W3. Double width vs half representation: The proposed method involves concatenating sin(z) and cos(z). This either involves double the width of the network (increases parameters and computation time) or halves the effective width (reduced model capacity). For a fixed size head-to-head comparison then, models parameterized this way may be at a sizable disadvantage. The experiments however are fair in this regard however, as they choose to incur the half effective penalty rather than unfairly double model width.

W4. Page Length: The page limit of ICLR now permits papers up to 10 pages, but 9 pages is highly encouraged; the recommendation for using the tenth page is more for including larger and more detailed figures. This paper extends past 9.5 pages, but I personally do not feel the visual content justifies going over the 9-page recommendation. I would recommend the authors try to get down to 9 pages (e.g. moving more content to the Appendix), or else for fairness reasons I believe this paper should be evaluated at a higher bar.

Miscellaneous:

Figure 3: Having a graph inset in another like is non-standard and can be a little confusing. It seems like this may be better suited as two separate subplots.
Linear 273: “function” => “functions”
Line 419: Class incremental learning definition: This is not the traditional class incremental learning setup usually shown in most continual learning papers.

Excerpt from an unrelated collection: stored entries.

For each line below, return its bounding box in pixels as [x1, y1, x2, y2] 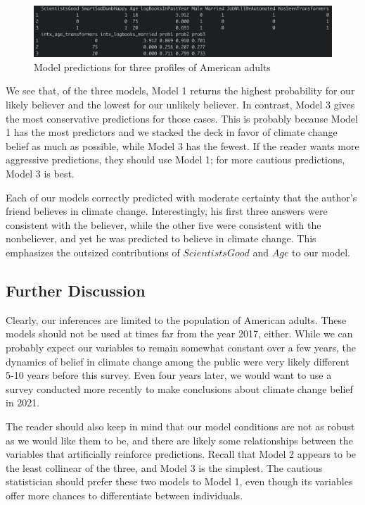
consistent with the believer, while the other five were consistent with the [6, 217, 321, 232]
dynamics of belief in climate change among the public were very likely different [6, 354, 350, 368]
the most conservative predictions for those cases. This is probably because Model [6, 111, 358, 125]
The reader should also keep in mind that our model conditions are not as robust [6, 418, 355, 433]
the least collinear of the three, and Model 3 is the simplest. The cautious [6, 460, 323, 475]
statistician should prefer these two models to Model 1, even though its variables [6, 474, 353, 489]
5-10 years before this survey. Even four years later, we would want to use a [6, 368, 332, 382]
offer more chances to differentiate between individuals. [6, 487, 243, 502]
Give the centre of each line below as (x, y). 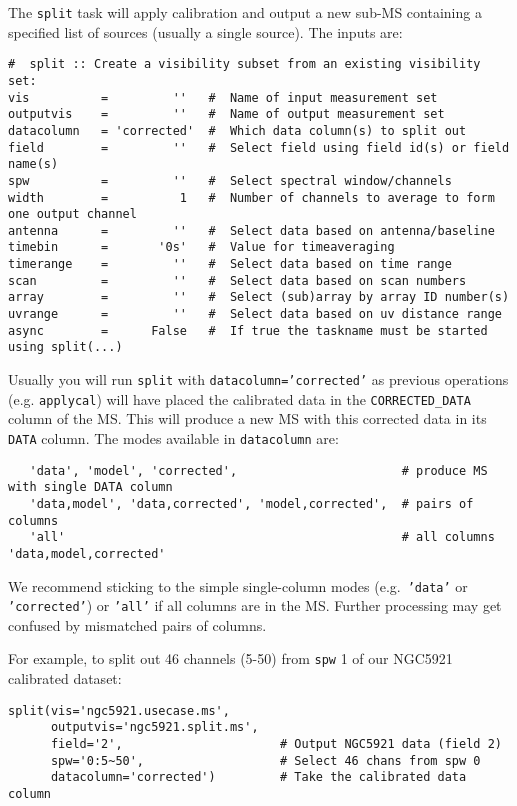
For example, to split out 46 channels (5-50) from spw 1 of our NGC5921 (230, 658)
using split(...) (65, 347)
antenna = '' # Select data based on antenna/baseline (251, 230)
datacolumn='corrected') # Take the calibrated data (258, 777)
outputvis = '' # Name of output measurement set (226, 114)
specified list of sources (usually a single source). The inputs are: (205, 31)
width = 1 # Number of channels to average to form (251, 197)
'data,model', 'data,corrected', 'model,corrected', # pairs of (251, 503)
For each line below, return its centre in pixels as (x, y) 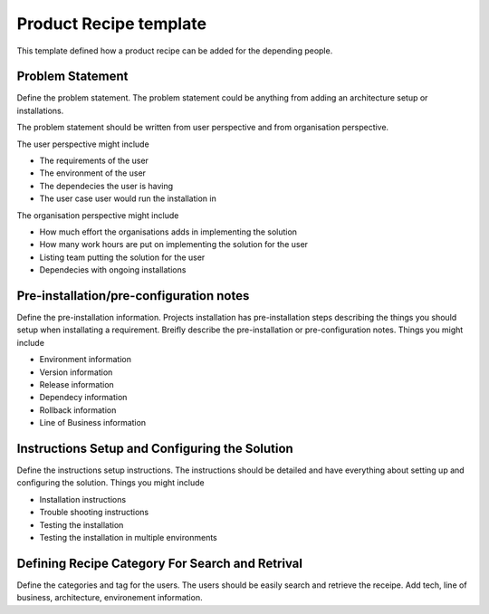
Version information (76, 372)
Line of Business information (93, 423)
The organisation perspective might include (98, 215)
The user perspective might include (83, 144)
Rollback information (78, 410)
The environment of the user (93, 173)
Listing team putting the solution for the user (122, 257)
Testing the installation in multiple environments (128, 538)
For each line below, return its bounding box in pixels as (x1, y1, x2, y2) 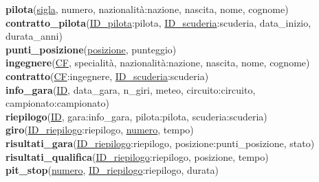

Notably, it seems like addressing catastrophic forgetting is completely optional, as new tasks still contain the classes from the previous tasks. I would suggest naming this something else to distinguish it from the more common (and harder) setting.
Line 465: extra space before footnote
Figure 6 (right) caption: It doesn’t appear that deep Fourier features “substantially improve over most baselines”. In fact, they seem pretty middle of the pack?

问题

Q1: Line 117: “The problem setting that we consider is continual supervised learning without task boundaries.” The description that follows sounds like there are task boundaries every $T$ iterations? Is the “without” a typo?

Q2: Figure 4: Any reason not to also include plain ReLU in this figure? I presume it does badly.

Q3: Figure 5: Deep Fourier features have a very stark advantage over the other approaches for tiny-ImageNet, but the sizable gap disappears on less complex datasets like CIFAR 10 and 100. This happens in Figure 6 too. Why do you suspect this is?

Q4: In both the experimental settings, it doesn’t seem like any sort of remembering of past tasks is necessary. For diminishing noise, the label space remains the same, and the new data distributions just contain better information; for the class-incremental setting, the new data distributions contain all past distributions as a subset. What about just re-initializing the model and training from scratch? It would be good to have this naïve baseline also plotted in Figure 5 + 6.

伦理问题详情

N/A

2024-11-24

Thank you for your insightful comments, we particularly appreciate you referring to the paper “as a breath of fresh air.” The updated submission includes several new results and clarifying sentences (all changes and new content is in blue, except for minor typos which have been corrected). We address your comments below, Weaknesses:

A discussion about catastrophic forgetting--the most prominent challenge of continual learning--is largely absent from the paper. To be fair, trainability/plasticity is also often absent from papers focusing on catastrophic forgetting, and it’s good to have a deeper exploration on trainability given the lesser attention to it. [...] worst case a model can just be re-initialized and retrained from scratch.

Forgetting and plasticity: As you mention, this paper is specifically about the more recently established loss of plasticity problem. We have added some additional discussion around forgetting in Section 1 (see “on forgetting:” in the shared reply).

On reinit: You raise a good point. Note that we are considering a much harder problem setting where the learner has no information about a task change (see “on task-boundary:”). Thus, a reinitialization method is not applicable because knowing when to reinitialize requires knowing when the task changes. Notice that this is in fact one of the most appealing aspects of our proposed method: our results using deep Fourier features show that expensive reinitialization is not necessary to sustain good performance, this additional information is not even required!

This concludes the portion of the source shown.